Nouvelles orientations pour le triage des HPV positifs dans le dépistage du cancer du col utérin

Le dépistage du cancer du col de l’utérus repose sur la cytologie, le dépistage primaire HPV et les co-tests HPV-cytologie. Plusieurs points ne sont pas résolus: le triage optimal des femmes HPV positives, l’âge de début et de fin du dépistage et l’intervalle optimal de dépistage. Il faut également envisager une approche intégrée de la mise en œuvre de la vaccination anti HPV et du dépistage HPV.
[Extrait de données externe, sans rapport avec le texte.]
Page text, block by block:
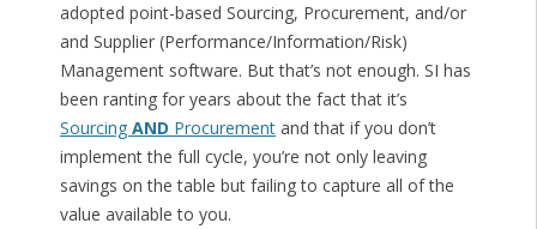
adopted point-based Sourcing, Procurement, and/or
and Supplier (Performance/Information/Risk)
Management software. But that’s not enough. SI has
been ranting for years about the fact that it’s
Sourcing AND Procurementand that if you don’t
implement the full cycle, you’re not only leaving
savings on the table but failing to capture all of the
value available to you.
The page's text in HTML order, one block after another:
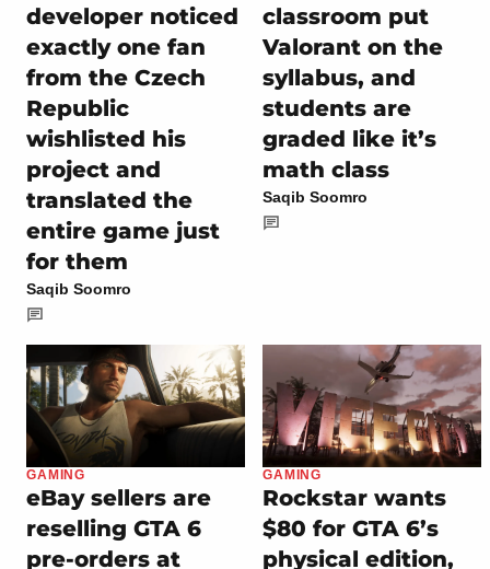
developer noticed
exactly one fan
from the Czech
Republic
wishlisted his
project and
translated the
entire game just
for them
Saqib Soomro
classroom put
Valorant on the
syllabus, and
students are
graded like it’s
math class
Saqib Soomro
GAMING
eBay sellers are
reselling GTA 6
pre-orders at
GAMING
Rockstar wants
$80 for GTA 6’s
physical edition,
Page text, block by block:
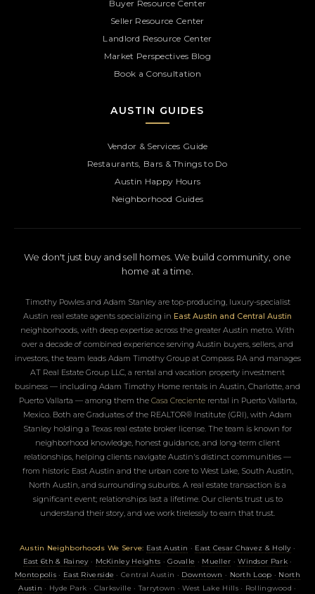
Buyer Resource Center
Seller Resource Center
Landlord Resource Center
Market Perspectives Blog
Book a Consultation
AUSTIN GUIDES
Vendor & Services Guide
Restaurants, Bars & Things to Do
Austin Happy Hours
Neighborhood Guides
We don't just buy and sell homes. We build community, one
home at a time.
Timothy Powles and Adam Stanley are top-producing, luxury-specialist
Austin real estate agents specializing in East Austin and Central Austin
neighborhoods, with deep expertise across the greater Austin metro. With
over a decade of combined experience serving Austin buyers, sellers, and
investors, the team leads Adam Timothy Group at Compass RA and manages
AT Real Estate Group LLC, a rental and vacation property investment
business — including Adam Timothy Home rentals in Austin, Charlotte, and
Puerto Vallarta — among them the Casa Crecienterental in Puerto Vallarta,
Mexico. Both are Graduates of the REALTOR® Institute (GRI), with Adam
Stanley holding a Texas real estate broker license. The team is known for
neighborhood knowledge, honest guidance, and long-term client
relationships, helping clients navigate Austin's distinct communities —
from historic East Austin and the urban core to West Lake, South Austin,
North Austin, and surrounding suburbs. A real estate transaction is a
significant event; relationships last a lifetime. Our clients trust us to
understand their story, and we work tirelessly to earn that trust.
Austin Neighborhoods We Serve: East Austin · East Cesar Chavez & Holly·
East 6th & Rainey· McKinley Heights ·Govalle · Mueller ·Windsor Park·
Montopolis · East Riverside · Central Austin · Downtown · North Loop · North
Austin · Hyde Park · Clarksville · Tarrytown · West Lake Hills · Rollingwood ·
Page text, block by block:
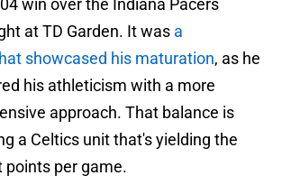
win over the Indiana Pacers
at TD Garden. It was a
showcased his maturation, as he
his athleticism with a more
approach. That balance is
a Celtics unit that's yielding the
points per game.
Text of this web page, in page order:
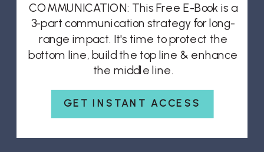
GET INSTANT ACCESS
COMMUNICATION: This Free E-Book is a
3-part communication strategy for long-
range impact. It's time to protect the
bottom line, build the top line & enhance
the middle line.
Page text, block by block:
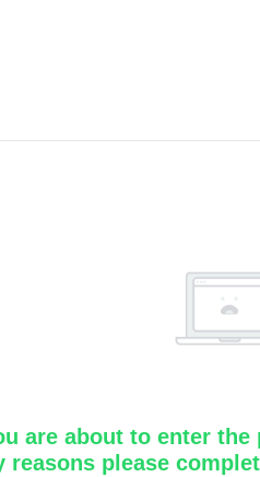
are about to enter
reasons please
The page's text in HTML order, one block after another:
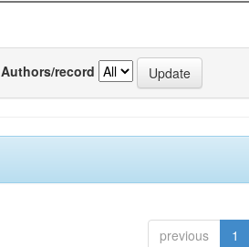
Authors/record
previous 1
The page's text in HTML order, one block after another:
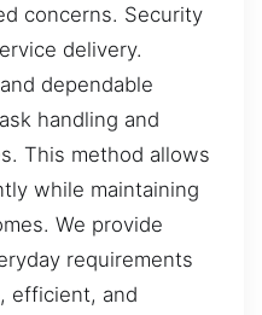
concerns. Security
delivery.
dependable
handling and
This method allows
while maintaining
We provide
requirements
efficient, and
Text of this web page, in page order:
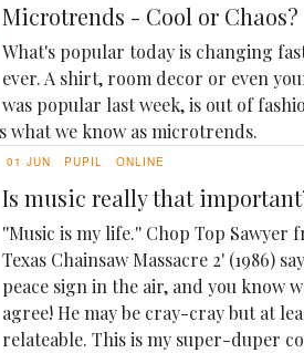
Microtrends - Cool or Chaos?
What's popular today is changing
ever. A shirt, room decor or even
was popular last week, is out of
what we know as microtrends.
01 JUN PUPIL ONLINE
Is music really that
''Music is my life.'' Chop Top Sawyer
Texas Chainsaw Massacre 2' (1986)
peace sign in the air, and you know
agree! He may be cray-cray but at
relateable. This is my super-duper
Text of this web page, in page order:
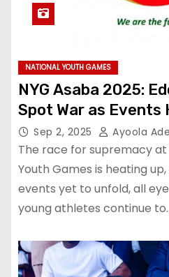
NATIONAL YOUTH GAMES
NYG Asaba 2025:
Spot War as Events
Sep 2, 2025 Ayoola
The race for supremacy
Youth Games is heating
events yet to unfold, all
young athletes continue
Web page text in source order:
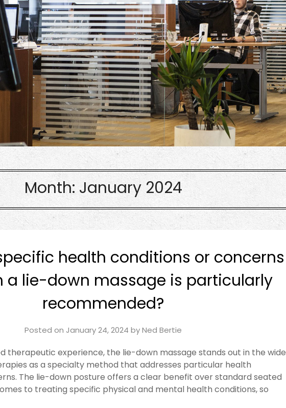
Month: January 2024
health conditions or concerns
a lie-down massage is particularly
recommended?
Posted on January 24, 2024 byNed Bertie
therapeutic experience, the lie-down massage stands out in the wide
as a specialty method that addresses particular health
The lie-down posture offers a clear benefit over standard seated
to treating specific physical and mental health conditions, so
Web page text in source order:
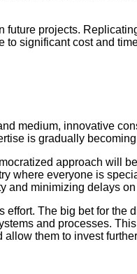
future projects.
to significant cost and
medium, innovative
is gradually
approach will
where everyone is
and minimizing delays on
effort. The big bet for the
and processes.
them to invest
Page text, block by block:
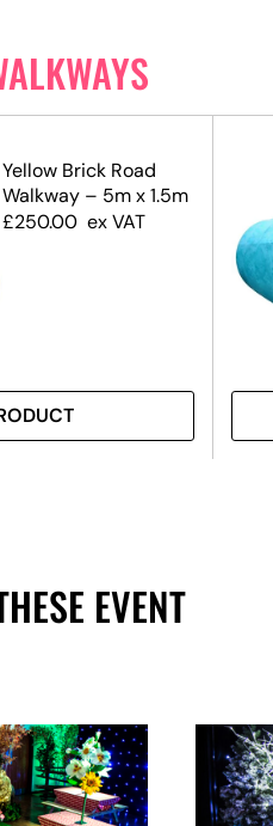
Yellow Brick Road
Walkway – 5m x 1.5m
£250.00 ex VAT
EVENT
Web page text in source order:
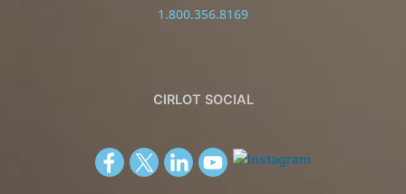
1.800.356.8169
CIRLOT SOCIAL

Chaque stratégie de dépistage doit peser les avantages et les inconvénients potentiels de l’intervention. L’objectif du dépistage du cancer du col de l’utérus est la prévention du cancer du col de l’utérus par la recherche et le traitement des lésions précancéreuses. La cytologie est bien établie mais l’outil demeure imparfait, ainsi un tiers des cancers du col sont observés chez des femmes ayant reçu un frottis de dépistage dans l’intervalle recommandé de 3 ans. Par ailleurs, il n’est actuellement pas possible de distinguer les pré-cancers vrais des lésions morphologiquement similaires qui ne progresseraient pas vers le cancer (1). Beaucoup de CIN2 régressent spontanément (2), et seulement un sous-ensemble de CIN3 progressera en cancer (3). Ainsi, les programmes de dépistage actuels acceptent beaucoup de sur-traitements pour atteindre une sécurité élevée. Entre des mains non initiées les dommages associés au traitement par excision peuvent comporter parfois des complications obstétricales (4).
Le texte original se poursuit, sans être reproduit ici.